SCRUM-3953: load expression experiments afer annotations #1723

abecerra · 2024-11-12T15:30:21Z

No description provided.

markquintontulloch

If you're having problems running integration test locally then pushing the code here will result in them being run by Github actions.

markquintontulloch · 2024-11-12T23:31:46Z

src/main/java/org/alliancegenome/curation_api/jobs/executors/GeneExpressionExecutor.java

@@ -39,21 +46,47 @@ public void execLoad(BulkLoadFileHistory bulkLoadFileHistory) {

 			bulkLoadFileHistory.setCount(geneExpressionIngestFmsDTO.getData().size());


I think you need to set up separate counts for annotations and experiments here. See the GFF Transcript executor for how to do this. Otherwise your total record count will be less than the completed count as you are counting both annotations and experiments as "Records".

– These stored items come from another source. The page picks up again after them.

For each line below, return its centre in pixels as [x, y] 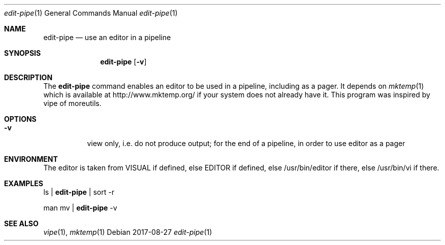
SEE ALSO [21, 223]
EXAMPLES [24, 183]
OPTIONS [20, 119]
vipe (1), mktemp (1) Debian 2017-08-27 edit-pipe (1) [128, 232]
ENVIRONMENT [31, 159]
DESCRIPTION [28, 77]
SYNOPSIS [23, 53]
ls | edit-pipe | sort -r [79, 192]

Added counts: annotations, experiments

markquintontulloch · 2024-11-12T23:34:13Z

src/main/java/org/alliancegenome/curation_api/model/entities/ExpressionExperiment.java

+@Indexed
+@Data
+@EqualsAndHashCode(onlyExplicitlyIncluded = true, callSuper = false)
+@AGRCurationSchemaVersion(min = "1.7.3", max = LinkMLSchemaConstants.LATEST_RELEASE, dependencies = { SubmittedObject.class }, partial = true)


Pretty sure the LinkML schema for this class has been updated since v1.7.3

markquintontulloch · 2024-11-12T23:35:36Z

src/main/java/org/alliancegenome/curation_api/model/entities/ExpressionExperiment.java

+@JsonSubTypes({ @JsonSubTypes.Type(value = GeneExpressionExperiment.class, name = "GeneExpressionExperiment") })
+@Indexed
+@Data
+@EqualsAndHashCode(onlyExplicitlyIncluded = true, callSuper = false)


Need to define appropriate database indexes here

This is the mapped super class

I don't see the indexes defined on the child class either

markquintontulloch · 2024-11-12T23:36:09Z

src/main/resources/db/migration/v0.38.0.7__gene_expression_experiment.sql

@@ -0,0 +1,39 @@
+


No index or foreign key definitions in this migration

Added fkeys and indexes

...org/alliancegenome/curation_api/controllers/crud/GeneExpressionAnnotationCrudController.java

src/main/java/org/alliancegenome/curation_api/jobs/executors/GeneExpressionExecutor.java

markquintontulloch · 2024-11-12T23:48:37Z

...genome/curation_api/services/validation/dto/fms/GeneExpressionAnnotationFmsDTOValidator.java

 		ObjectResponse<GeneExpressionAnnotation> response = new ObjectResponse<>();
 		GeneExpressionAnnotation geneExpressionAnnotation;
+		String uniqueId;
+		String referenceCurie;

 		ObjectResponse<Reference> singleReferenceResponse = validateEvidence(geneExpressionFmsDTO);
 		if (singleReferenceResponse.hasErrors()) {
 			response.addErrorMessage("singleReference", singleReferenceResponse.errorMessagesString());
 			throw new ObjectValidationException(geneExpressionFmsDTO, response.errorMessagesString());


Shouldn't be throwing the exception here as want to find any other validation errors before throwing exception

To check if an annotation its already in the DB the uniqueId (containing AGR reference ID) must be used. At this point, if the publication is not found, the only option is to throw the exception.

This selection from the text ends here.